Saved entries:
+ + + + +
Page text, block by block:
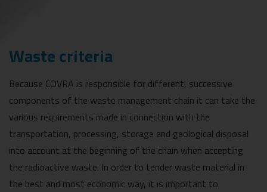
Waste criteria
Because COVRA is responsible for different, successive
components of the waste management chain it can take the
various requirements made in connection with the
transportation, processing, storage and geological disposal
into account at the beginning of the chain when accepting
the radioactive waste. In order to tender waste material in
the best and most economic way, it is important to
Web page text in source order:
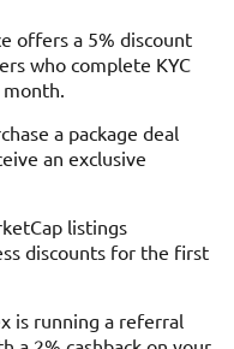
offers a 5% discount
who complete KYC
a package deal
an exclusive
listings
discounts for the first
is running a referral
+ + + + +
> [Instructions to follow]
Write out the data precisely as given, excluding the pictures.

> [Exercise output]
Page text, block by block:
Waste criteria
Because COVRA is responsible for different, successive
components of the waste management chain it can take the
various requirements made in connection with the
transportation, processing, storage and geological disposal
into account at the beginning of the chain when accepting
the radioactive waste. In order to tender waste material in
the best and most economic way, it is important to
Web page text in source order:
offers a 5% discount
who complete KYC
a package deal
an exclusive
listings
discounts for the first
is running a referral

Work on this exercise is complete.